About three years ago, My Man and I were at the first session of a marriage class thingy at church. We had to go around and say one word to describe our spouse. We were at the tail end of this process so I had lots of time to come up with an awesome word for My Man. One that would be edifying and encouraging. When it was my turn I stated loudly and clearly, “selfless” and looked over at him to watch this amazingly incredibly wonderful word settle over him and lift him right out of that chair. He didn’t even hesitate after the “ess” was out of my mouth and stated very confidently, “focused.” *there truly were a few laughs from the rest of the crowd* Um. Excuse me? FOCUSED? That’s all you got? That’s the best you could do to describe your best friend…your lover…the mother of your three children…labor ain’t easy buddy and putting up with you…well, I never. I stewed the entire rest of the marriage class thingy and we never went back. *we really did never go back, but it wasn’t because of this, I promise*
On the way home I determined to not speak to him one. single. word. I made it to the bottom of the church drive before I turned on him and said, “what. the. heck. was. that?” He was clearly confused. He truly did not know of what I was speaking. “FOCUSED?? That’s your one word to describe me? I mean, you might as well have just said what you really meant…OBSESSED.” He tried to explain it away with, “I meant like with your bible study and quiet time and…”

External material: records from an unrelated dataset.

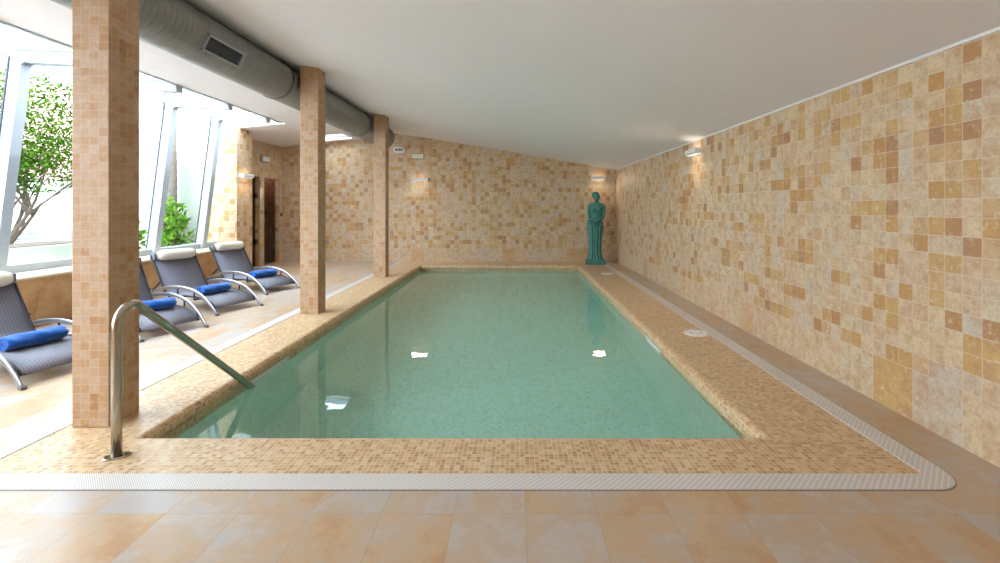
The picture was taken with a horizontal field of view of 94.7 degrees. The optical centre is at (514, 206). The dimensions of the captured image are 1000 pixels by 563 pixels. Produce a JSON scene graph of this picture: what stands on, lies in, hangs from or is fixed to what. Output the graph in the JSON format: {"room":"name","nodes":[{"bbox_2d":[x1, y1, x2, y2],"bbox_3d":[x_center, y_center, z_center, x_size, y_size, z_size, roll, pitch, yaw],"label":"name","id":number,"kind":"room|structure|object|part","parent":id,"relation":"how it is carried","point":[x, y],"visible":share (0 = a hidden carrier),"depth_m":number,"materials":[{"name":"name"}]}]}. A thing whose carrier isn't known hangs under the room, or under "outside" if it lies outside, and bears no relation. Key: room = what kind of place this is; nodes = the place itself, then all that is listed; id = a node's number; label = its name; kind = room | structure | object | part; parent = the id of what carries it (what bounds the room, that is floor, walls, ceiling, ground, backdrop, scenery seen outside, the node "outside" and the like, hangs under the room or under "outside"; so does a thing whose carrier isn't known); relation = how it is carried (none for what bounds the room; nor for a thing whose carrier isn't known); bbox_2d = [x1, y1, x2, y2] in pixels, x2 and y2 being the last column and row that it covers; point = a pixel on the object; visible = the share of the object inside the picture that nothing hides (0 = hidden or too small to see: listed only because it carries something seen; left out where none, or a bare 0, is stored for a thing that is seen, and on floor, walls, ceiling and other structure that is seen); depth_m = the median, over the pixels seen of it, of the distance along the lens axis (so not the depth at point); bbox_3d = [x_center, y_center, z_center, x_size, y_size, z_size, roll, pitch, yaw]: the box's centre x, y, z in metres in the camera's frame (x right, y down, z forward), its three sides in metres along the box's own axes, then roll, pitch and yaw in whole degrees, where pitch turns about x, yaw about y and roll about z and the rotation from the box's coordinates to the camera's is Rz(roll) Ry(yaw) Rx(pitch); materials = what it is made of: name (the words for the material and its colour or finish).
{"room":"indoor swimming pool","nodes":[
{"label":"indoor swimming pool","id":0,"kind":"room"},
{"bbox_2d":[16,253,221,326],"bbox_3d":[-5.370,1.052,2.950,0.620,0.595,11.100,0,0,0],"label":"wall","id":1,"kind":"structure","parent":0,"point":[45,297],"depth_m":5.14,"materials":[{"name":"stone"}]},
{"bbox_2d":[0,20,71,57],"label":"window","id":2,"kind":"structure","parent":1,"relation":"in","point":[5,51],"depth_m":4.36,"materials":[{"name":"white metal"}]},
{"bbox_2d":[0,49,175,272],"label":"window","id":3,"kind":"structure","parent":1,"relation":"in","point":[18,70],"depth_m":4.80,"materials":[{"name":"white metal"}]},
{"bbox_2d":[16,247,210,281],"bbox_3d":[-5.362,0.738,2.950,0.635,0.035,11.100,0,0,0],"label":"trim","id":4,"kind":"structure","parent":1,"relation":"on","point":[20,276],"depth_m":5.13,"materials":[{"name":"beige stone"}]},
{"bbox_2d":[139,79,227,256],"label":"window","id":5,"kind":"structure","parent":1,"relation":"in","point":[146,86],"depth_m":5.89,"materials":[{"name":"white metal"}]},
{"bbox_2d":[145,97,265,252],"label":"window","id":6,"kind":"structure","parent":1,"relation":"in","point":[169,115],"depth_m":6.90,"materials":[{"name":"white metal"}]},
{"bbox_2d":[195,112,281,248],"bbox_3d":[-4.923,-0.456,8.224,1.246,2.371,0.552,0,0,0],"label":"window","id":7,"kind":"structure","parent":1,"relation":"in","point":[215,126],"depth_m":7.96,"materials":[{"name":"white metal"}]},
{"bbox_2d":[225,139,281,266],"bbox_3d":[-5.620,-0.050,10.000,0.120,2.800,2.000,0,0,0],"label":"wall","id":8,"kind":"structure","parent":0,"point":[273,169],"depth_m":10.17,"materials":[{"name":"tile"}]},
{"bbox_2d":[254,193,257,243],"bbox_3d":[-5.630,0.323,9.697,0.060,1.935,0.643,0,0,0],"label":"hinge","id":9,"kind":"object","parent":8,"relation":"in","point":[255,194],"depth_m":9.95,"materials":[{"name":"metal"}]},
{"bbox_2d":[260,155,269,162],"bbox_3d":[-5.530,-1.060,10.200,0.060,0.140,0.320,0,0,0],"label":"emergency light","id":10,"kind":"object","parent":8,"relation":"attached to","point":[265,159],"visible":1,"depth_m":10.14,"materials":[{"name":"grey plastic"}]},
{"bbox_2d":[252,177,274,266],"bbox_3d":[-6.065,0.150,10.065,0.770,2.500,2.030,0,0,0],"label":"door","id":11,"kind":"structure","parent":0,"point":[269,184],"depth_m":10.98,"materials":[{"name":"brown wood"}]},
{"bbox_2d":[250,356,288,382],"bbox_3d":[-2.123,1.442,3.985,0.014,0.097,0.650,0,0,0],"label":"skimmer mouth","id":12,"kind":"object","parent":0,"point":[287,357],"visible":0.23,"depth_m":3.97,"materials":[{"name":"white plastic"}]},
{"bbox_2d":[282,133,615,260],"bbox_3d":[-1.671,-0.217,11.100,8.177,3.135,0.200,0,0,0],"label":"wall","id":13,"kind":"structure","parent":0,"point":[476,203],"depth_m":11.00,"materials":[{"name":"tile"}]},
{"bbox_2d":[393,147,405,152],"bbox_3d":[-2.760,-1.360,10.966,0.290,0.150,0.069,0,0,0],"label":"exit light","id":14,"kind":"object","parent":13,"relation":"attached to","point":[395,149],"visible":1,"depth_m":10.94,"materials":[{"name":"white plastic"}]},
{"bbox_2d":[412,153,423,158],"bbox_3d":[-2.320,-1.210,10.975,0.300,0.140,0.050,0,0,0],"label":"emergency light","id":15,"kind":"object","parent":13,"relation":"attached to","point":[414,155],"visible":1,"depth_m":10.95,"materials":[{"name":"grey plastic"}]},
{"bbox_2d":[411,178,427,180],"bbox_3d":[-2.270,-0.653,10.950,0.400,0.080,0.100,0,0,0],"label":"wall lamp","id":16,"kind":"object","parent":13,"relation":"attached to","point":[412,179],"visible":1,"depth_m":10.90,"materials":[{"name":"white plastic"}]},
{"bbox_2d":[0,261,918,472],"bbox_3d":[-0.335,1.400,6.670,4.630,0.200,8.860,0,0,0],"label":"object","id":17,"kind":"structure","parent":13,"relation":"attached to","point":[784,431],"depth_m":2.55,"materials":[{"name":"tile"}]},
{"bbox_2d":[72,0,138,426],"bbox_3d":[-2.502,-0.228,2.821,0.220,3.055,0.222,0,0,0],"label":"pillar","id":18,"kind":"structure","parent":17,"relation":"on","point":[105,33],"depth_m":2.71,"materials":[{"name":"tile"}]},
{"bbox_2d":[101,300,253,461],"bbox_3d":[-2.080,0.997,3.033,0.115,0.990,1.372,0,0,-1],"label":"handrail","id":19,"kind":"object","parent":17,"relation":"on","point":[117,453],"visible":0.96,"depth_m":2.39,"materials":[{"name":"silver metal"}]},
{"bbox_2d":[300,65,324,313],"bbox_3d":[-2.502,-0.228,5.701,0.220,3.055,0.222,0,0,0],"label":"pillar","id":20,"kind":"structure","parent":17,"relation":"on","point":[312,79],"depth_m":5.59,"materials":[{"name":"tile"}]},
{"bbox_2d":[374,114,388,276],"bbox_3d":[-2.502,-0.228,8.611,0.220,3.055,0.222,0,0,0],"label":"pillar","id":21,"kind":"structure","parent":17,"relation":"on","point":[381,122],"depth_m":8.50,"materials":[{"name":"tile"}]},
{"bbox_2d":[684,330,707,336],"bbox_3d":[1.860,1.296,4.730,0.236,0.009,0.236,0,0,0],"label":"deck hatch","id":22,"kind":"object","parent":17,"relation":"on","point":[698,333],"visible":1,"depth_m":4.71,"materials":[{"name":"white plastic"}]},
{"bbox_2d":[590,176,605,178],"bbox_3d":[1.980,-0.698,10.950,0.350,0.080,0.100,0,0,0],"label":"wall lamp","id":23,"kind":"object","parent":13,"relation":"attached to","point":[591,177],"visible":1,"depth_m":10.90,"materials":[{"name":"white glass"}]},
{"bbox_2d":[0,261,999,562],"bbox_3d":[-1.641,1.400,4.350,8.517,0.200,13.900,0,0,0],"label":"floor","id":24,"kind":"structure","parent":0,"point":[961,524],"depth_m":1.93,"materials":[{"name":"tile"}]},
{"bbox_2d":[0,271,71,390],"bbox_3d":[-4.138,0.934,3.771,1.528,0.736,0.640,0,0,16],"label":"sun lounger","id":25,"kind":"object","parent":24,"relation":"on","point":[15,318],"visible":0.58,"depth_m":3.77,"materials":[{"name":"grey fabric"}]},
{"bbox_3d":[-4.110,1.141,3.448,1.282,0.324,0.024,0,0,16],"label":"arched frame","id":26,"kind":"part","parent":25,"relation":"part of","materials":[{"name":"silver metal"}]},
{"bbox_3d":[-4.152,0.928,3.491,1.206,0.608,0.026,0,0,16],"label":"rail","id":27,"kind":"part","parent":25,"relation":"part of","materials":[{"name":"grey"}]},
{"bbox_2d":[0,325,68,350],"bbox_3d":[-3.853,1.049,3.689,0.159,0.119,0.398,0,0,13],"label":"rolled towel","id":28,"kind":"object","parent":25,"relation":"on","point":[12,342],"visible":1,"depth_m":3.64,"materials":[{"name":"blue fabric"}]},
{"bbox_3d":[-4.001,0.928,4.014,1.206,0.608,0.026,0,0,16],"label":"rail","id":29,"kind":"part","parent":25,"relation":"part of","materials":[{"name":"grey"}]},
{"bbox_3d":[-3.943,1.141,4.029,1.282,0.324,0.024,0,0,16],"label":"arched frame","id":30,"kind":"part","parent":25,"relation":"part of","materials":[{"name":"silver metal"}]},
{"bbox_2d":[69,257,208,342],"bbox_3d":[-4.139,0.934,5.022,1.528,0.736,0.640,0,0,26],"label":"sun lounger","id":31,"kind":"object","parent":24,"relation":"on","point":[178,314],"visible":0.33,"depth_m":4.98,"materials":[{"name":"grey fabric"}]},
{"bbox_2d":[139,297,176,312],"bbox_3d":[-3.863,1.049,4.911,0.159,0.119,0.398,0,0,30],"label":"rolled towel","id":32,"kind":"object","parent":31,"relation":"on","point":[159,304],"visible":0.56,"depth_m":4.93,"materials":[{"name":"blue fabric"}]},
{"bbox_3d":[-3.963,0.928,5.239,1.206,0.608,0.026,0,0,26],"label":"rail","id":33,"kind":"part","parent":31,"relation":"part of","materials":[{"name":"grey"}]},
{"bbox_3d":[-3.903,1.141,5.244,1.282,0.324,0.024,0,0,26],"label":"arched frame","id":34,"kind":"part","parent":31,"relation":"part of","materials":[{"name":"silver metal"}]},
{"bbox_2d":[150,248,263,315],"bbox_3d":[-4.142,0.934,6.042,1.528,0.736,0.640,0,0,21],"label":"sun lounger","id":35,"kind":"object","parent":24,"relation":"on","point":[179,271],"visible":0.85,"depth_m":6.05,"materials":[{"name":"grey fabric"}]},
{"bbox_3d":[-4.180,0.928,5.765,1.206,0.608,0.026,0,0,21],"label":"rail","id":36,"kind":"part","parent":35,"relation":"part of","materials":[{"name":"grey metal"}]},
{"bbox_3d":[-4.143,1.141,5.719,1.282,0.324,0.024,0,0,21],"label":"arched frame","id":37,"kind":"part","parent":35,"relation":"part of","materials":[{"name":"silver metal"}]},
{"bbox_2d":[196,282,231,294],"bbox_3d":[-3.870,1.049,5.926,0.159,0.119,0.398,0,0,18],"label":"rolled towel","id":38,"kind":"object","parent":35,"relation":"on","point":[213,288],"visible":0.94,"depth_m":5.87,"materials":[{"name":"blue fabric"}]},
{"bbox_3d":[-3.984,0.928,6.273,1.206,0.608,0.026,0,0,21],"label":"rail","id":39,"kind":"part","parent":35,"relation":"part of","materials":[{"name":"grey metal"}]},
{"bbox_3d":[-3.925,1.141,6.282,1.282,0.324,0.024,0,0,21],"label":"arched frame","id":40,"kind":"part","parent":35,"relation":"part of","materials":[{"name":"silver metal"}]},
{"bbox_2d":[203,126,251,263],"bbox_3d":[-5.450,-0.070,8.750,0.620,2.840,0.500,0,0,0],"label":"wall pier","id":41,"kind":"object","parent":24,"relation":"on","point":[231,209],"visible":0.57,"depth_m":8.50,"materials":[{"name":"stone"}]},
{"bbox_2d":[238,173,253,178],"bbox_3d":[-5.090,-0.588,8.720,0.100,0.080,0.340,0,0,0],"label":"wall lamp","id":42,"kind":"object","parent":41,"relation":"attached to","point":[241,175],"visible":1,"depth_m":8.62,"materials":[{"name":"white glass"}]},
{"bbox_2d":[206,241,299,294],"bbox_3d":[-4.253,0.934,7.363,1.528,0.736,0.640,0,0,22],"label":"sun lounger","id":43,"kind":"object","parent":24,"relation":"on","point":[231,258],"visible":0.86,"depth_m":7.37,"materials":[{"name":"grey fabric"}]},
{"bbox_3d":[-4.295,0.928,7.086,1.206,0.608,0.026,0,0,22],"label":"rail","id":44,"kind":"part","parent":43,"relation":"part of","materials":[{"name":"grey metal"}]},
{"bbox_3d":[-4.258,1.141,7.039,1.282,0.324,0.024,0,0,22],"label":"arched frame","id":45,"kind":"part","parent":43,"relation":"part of","materials":[{"name":"silver metal"}]},
{"bbox_2d":[249,269,277,277],"bbox_3d":[-3.971,1.049,7.270,0.159,0.119,0.398,0,0,24],"label":"rolled towel","id":46,"kind":"object","parent":43,"relation":"on","point":[269,272],"visible":0.91,"depth_m":7.21,"materials":[{"name":"blue fabric"}]},
{"bbox_3d":[-4.092,0.928,7.591,1.206,0.608,0.026,0,0,22],"label":"rail","id":47,"kind":"part","parent":43,"relation":"part of","materials":[{"name":"grey metal"}]},
{"bbox_3d":[-4.032,1.141,7.599,1.282,0.324,0.024,0,0,22],"label":"arched frame","id":48,"kind":"part","parent":43,"relation":"part of","materials":[{"name":"silver metal"}]},
{"bbox_2d":[0,261,956,490],"bbox_3d":[-0.334,1.303,6.551,4.904,0.014,8.889,0,0,0],"label":"drain grate","id":49,"kind":"object","parent":24,"relation":"on","point":[931,477],"visible":0.92,"depth_m":2.20,"materials":[{"name":"beige"}]},
{"bbox_2d":[586,191,605,264],"bbox_3d":[1.843,0.469,10.495,0.447,1.654,0.349,0,0,6],"label":"statue","id":50,"kind":"object","parent":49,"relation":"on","point":[596,211],"visible":1,"depth_m":10.40,"materials":[{"name":"teal stone"}]},
{"bbox_2d":[0,0,999,168],"bbox_3d":[-1.580,-1.387,4.200,8.360,1.035,14.000,0,0,0],"label":"ceiling","id":51,"kind":"structure","parent":0,"point":[612,84],"depth_m":3.91,"materials":[{"name":"white paint"}]},
{"bbox_2d":[51,0,394,146],"bbox_3d":[-2.859,-1.522,3.809,0.486,0.468,12.778,0,0,0],"label":"ventilation duct","id":52,"kind":"object","parent":51,"relation":"attached to","point":[177,28],"visible":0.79,"depth_m":4.33,"materials":[{"name":"grey metal"}]},
{"bbox_2d":[200,33,245,67],"bbox_3d":[-2.672,-1.426,4.210,0.112,0.158,0.520,0,0,0],"label":"grille","id":53,"kind":"object","parent":52,"relation":"attached to","point":[215,48],"depth_m":4.18,"materials":[{"name":"grey metal"}]},
{"bbox_2d":[325,134,345,135],"bbox_3d":[-4.200,-1.703,10.400,0.840,0.090,0.700,0,0,0],"label":"window","id":54,"kind":"structure","parent":51,"relation":"attached to","point":[332,134],"depth_m":10.71,"materials":[{"name":"white metal"}]},
{"bbox_2d":[646,337,660,352],"bbox_3d":[1.413,1.442,4.710,0.014,0.097,0.480,0,0,0],"label":"skimmer mouth","id":55,"kind":"object","parent":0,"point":[655,346],"visible":0.37,"depth_m":4.63,"materials":[{"name":"white plastic"}]},
{"bbox_2d":[616,31,999,467],"bbox_3d":[2.517,0.305,4.300,0.200,2.390,13.800,0,0,0],"label":"wall","id":56,"kind":"structure","parent":0,"point":[853,230],"depth_m":3.20,"materials":[{"name":"tile"}]},
{"bbox_2d":[685,148,702,155],"bbox_3d":[2.367,-0.728,6.100,0.100,0.080,0.360,0,0,0],"label":"wall lamp","id":57,"kind":"object","parent":56,"relation":"attached to","point":[695,151],"visible":1,"depth_m":6.00,"materials":[{"name":"white plastic"}]},
{"bbox_2d":[616,26,999,169],"bbox_3d":[2.412,-0.889,4.200,0.010,0.018,13.600,0,0,0],"label":"trim","id":58,"kind":"structure","parent":56,"relation":"attached to","point":[996,29],"depth_m":3.16,"materials":[{"name":"white paint"}]},
{"bbox_3d":[-0.355,2.100,6.447,3.850,1.200,8.005,0,0,0],"label":"basin","id":59,"kind":"object","parent":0,"visible":0},
{"bbox_2d":[169,270,744,437],"bbox_3d":[-0.355,1.995,6.447,3.590,1.150,7.745,0,0,0],"label":"pool water","id":60,"kind":"object","parent":59,"relation":"in","point":[441,353],"visible":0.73,"depth_m":3.90,"materials":[{"name":"green liquid"}]},
{"label":"outside","id":61,"kind":"structure","parent":0,"visible":0},
{"bbox_2d":[139,239,272,262],"bbox_3d":[-19.890,1.450,11.000,28.220,0.300,46.000,0,0,0],"label":"terrace","id":62,"kind":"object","parent":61,"point":[142,247],"depth_m":15.14,"materials":[{"name":"grey"}]},
{"bbox_2d":[0,68,71,243],"bbox_3d":[-7.875,-0.441,7.088,2.775,3.497,2.755,0,0,-45],"label":"tree","id":63,"kind":"object","parent":62,"relation":"on","point":[29,157],"visible":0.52,"depth_m":7.23,"materials":[{"name":"green plant"}]},
{"bbox_2d":[7,241,71,264],"bbox_3d":[-7.350,0.932,7.000,0.700,0.735,1.600,0,0,0],"label":"planter box","id":64,"kind":"object","parent":62,"relation":"on","point":[50,250],"visible":0.3,"depth_m":6.82,"materials":[{"name":"grey"}]},
{"bbox_2d":[14,225,71,243],"bbox_3d":[-8.630,0.825,7.300,0.120,0.950,3.400,0,0,0],"label":"fence","id":65,"kind":"object","parent":62,"relation":"on","point":[69,231],"visible":0.07,"depth_m":8.45,"materials":[{"name":"grey paint"}]},
{"bbox_3d":[-8.660,0.825,8.970,0.060,0.950,0.060,0,0,0],"label":"post","id":66,"kind":"part","parent":65,"relation":"part of","materials":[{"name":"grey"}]},
{"bbox_2d":[0,24,249,242],"bbox_3d":[-17.340,-2.450,15.000,5.320,7.500,22.000,0,0,0],"label":"sky","id":67,"kind":"structure","parent":62,"relation":"on","point":[55,214],"depth_m":15.12,"materials":[{"name":"grey"}]},
{"bbox_3d":[-14.700,-2.350,17.600,0.040,1.300,1.000,0,0,0],"label":"pane","id":68,"kind":"part","parent":67,"relation":"part of","materials":[{"name":"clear glass"}]},
{"bbox_2d":[139,220,147,249],"bbox_3d":[-6.442,0.741,7.608,0.700,1.120,0.676,0,0,0],"label":"shrub","id":69,"kind":"object","parent":62,"relation":"on","point":[141,232],"visible":0.02,"depth_m":7.75,"materials":[{"name":"green plant"}]},
{"bbox_2d":[144,195,196,246],"bbox_3d":[-6.098,0.539,8.104,0.712,1.524,0.662,0,0,0],"label":"shrub","id":70,"kind":"object","parent":62,"relation":"on","point":[168,239],"visible":0.47,"depth_m":8.09,"materials":[{"name":"green plant"}]},
{"bbox_2d":[162,92,178,244],"bbox_3d":[-6.006,-1.884,8.054,1.500,6.368,1.483,0,0,0],"label":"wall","id":71,"kind":"structure","parent":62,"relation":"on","point":[172,186],"depth_m":8.36,"materials":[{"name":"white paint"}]},
{"bbox_2d":[179,89,219,244],"bbox_3d":[-6.095,-0.900,8.890,0.650,4.400,0.220,0,0,0],"label":"wall","id":72,"kind":"structure","parent":62,"relation":"on","point":[191,123],"depth_m":8.78,"materials":[{"name":"grey"}]}
]}

I was having none of it. Obsessed. That is what he really meant.
He had hit it right on the head and that is what really hurt. I do become obsessed with things and almost always it is a bad thing: food; stewing over something; worrying; hurt feelings; a wrong word or step out in public; eating; dieting; exercise; receiving a lukewarm greeting from a friend, or worse yet, My Man; forgetting that it was preschool picture day and letting the Big Boy pick out his own clothes and, oh yeah, shrugged off his massive bed head…you name it, I’ve obsessed over it.
The American Heritage Dictionary describes it this way:
- Compulsive preoccupation with a fixed idea or an unwanted feeling or emotion, often accompanied by symptoms of anxiety.
- A compulsive, often unreasonable idea or emotion.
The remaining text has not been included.